Did you not bother to read the original article?

"Now an international collaboration led by Adán Cabello has invoked a fundamental thermodynamics result, the Landauer erasure principle, to show that systems in hidden-variable theories must have an infinite memory to be compatible with quantum mechanics."

All I'm saying is that you don't need thermodynamics to show this. Conservation laws are enough.


My point was your argument doesn't hold, because you cant actually construct a situation in which the system doesnt already have sufficient storage capacity: the inability to require those bits without already having enough bits in the system to store them is pretty important. I don't believe that it can require QM to account for arbitrary memory, without presupposing we have it to construct the device. Hence, impossible constructions dont matter.

I have some similar objections to the summary of their paper, but I haven't had time to read it yet. It's possible they address some of them.
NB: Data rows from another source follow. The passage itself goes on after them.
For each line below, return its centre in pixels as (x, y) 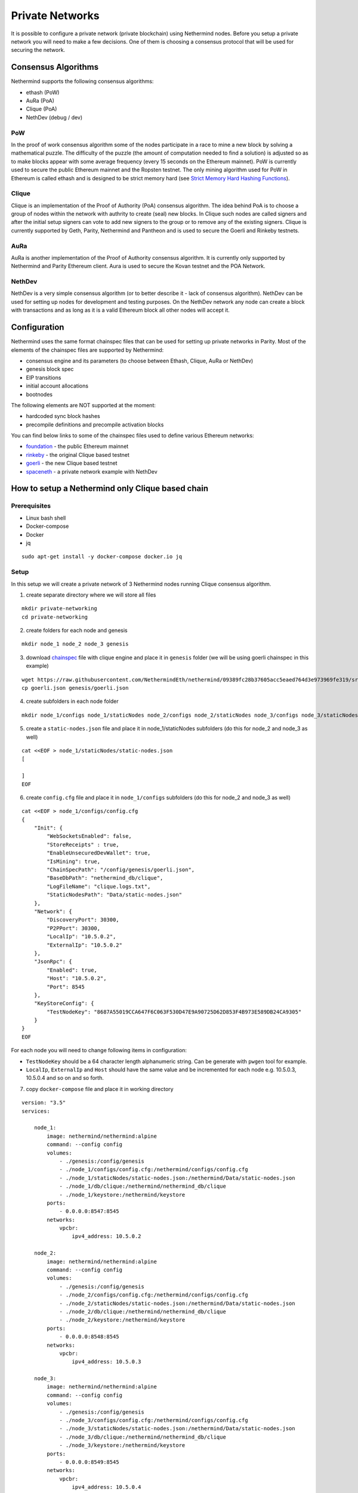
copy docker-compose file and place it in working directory (100, 1089)
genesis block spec (50, 369)
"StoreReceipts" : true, (83, 844)
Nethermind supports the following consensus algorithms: (82, 81)
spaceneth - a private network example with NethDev (92, 471)
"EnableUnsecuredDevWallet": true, (99, 853)
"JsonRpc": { (53, 962)
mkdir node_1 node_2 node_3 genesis (75, 644)
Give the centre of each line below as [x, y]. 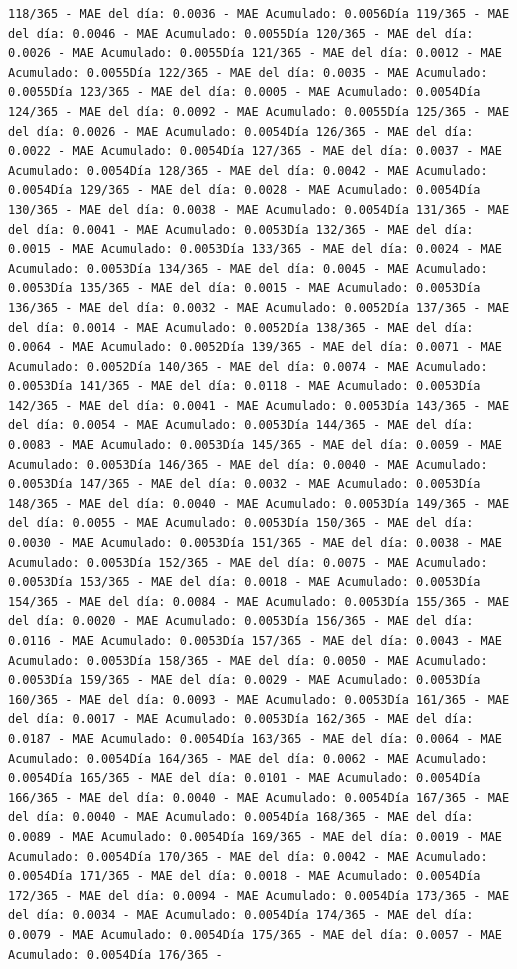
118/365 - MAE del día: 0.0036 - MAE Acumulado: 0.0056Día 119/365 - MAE [259, 14]
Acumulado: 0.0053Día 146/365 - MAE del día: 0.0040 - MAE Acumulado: [248, 464]
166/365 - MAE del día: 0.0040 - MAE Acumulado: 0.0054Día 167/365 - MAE [259, 797]
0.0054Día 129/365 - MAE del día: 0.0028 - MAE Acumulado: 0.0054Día [244, 190]
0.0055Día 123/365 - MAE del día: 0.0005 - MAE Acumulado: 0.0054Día [244, 92]
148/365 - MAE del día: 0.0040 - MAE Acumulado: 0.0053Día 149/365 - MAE [259, 503]
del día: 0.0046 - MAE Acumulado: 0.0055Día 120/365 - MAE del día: [241, 33]
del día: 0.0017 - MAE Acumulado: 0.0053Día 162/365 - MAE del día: [241, 719]

In particular, measuring from an arbitrary location and an arbitrary number of times sounds like the introduction of the infinity by assumption, rather than by consequence.


I think you're missing the point. It is not that all that information exists, it is that all that information has to exist in a single particle. This is not impossible, but it is implausible.


Correction: it has to be accessible to a single particle, but the information could be non-localized across the whole system, since your particle is itself fairly non-localized, and arguably has weakly interacted with the various devices along the way, meaning that Im not sure we can fully disentangle the wave-equation for the photon from the equations for the splitters. This could easily be the photon "borrowing" bits from the splitter, by sharing a non-local value with it, which carries the split path information for both.

Which is just to say that the system (in full) has to be able to contain a number of bits sufficient for that, which your setup does.


> Im not sure we can fully disentangle the wave-equation for the photon from the equations for the splitters

That doesn't matter. The two sides of the experiment are space-like separated, and the splitters on each side are light-like separated. There is no place the information can possibly be other than in the photons.


...except non-local variables. Which is why I keep mentioning non-locality.

I don't think words are working and I'm not sure I understand your point fully. Could you draw a diagram? Specifically, the apparatus and where you think the requirement for information occurs.

I really do want to understand your point, because it's an interesting argument, even if I'm not sure I agree.


> I don't think words are working

Indeed. I have no idea what you mean by "non-local variable."

You should read this:

http://www.scottaaronson.com/democritus/lec11.html

just to make sure we're on the same page about the basics. (Pay particular attention to the part starting with "No-go theorems galore".)


Could you point out what you think that has to do with locality?

It mentions it once, to assert it as a desired axiom (and incorrectly assert that QM can be local, which it can't be). I also would argue that GR supports non-local theories well enough, in that the actual geometry can appear macro-Euclidean (or other nice space) while containing micro-bridges which break the locality structure for the "nice" macro space.

A non-local value is any value which can impact things at super-luminal speed (generally, instantaneously). Of course, I would argue that the non-locality is only apparent, and we're simply seeing the shape of things very wrong because of how brains work, the information reaches us, etc.


> A non-local value is any value which can impact things at super-luminal speed

Ah. Those are ruled out by relativity. If you can send information faster than light, then you can send information backwards in time and violate causality.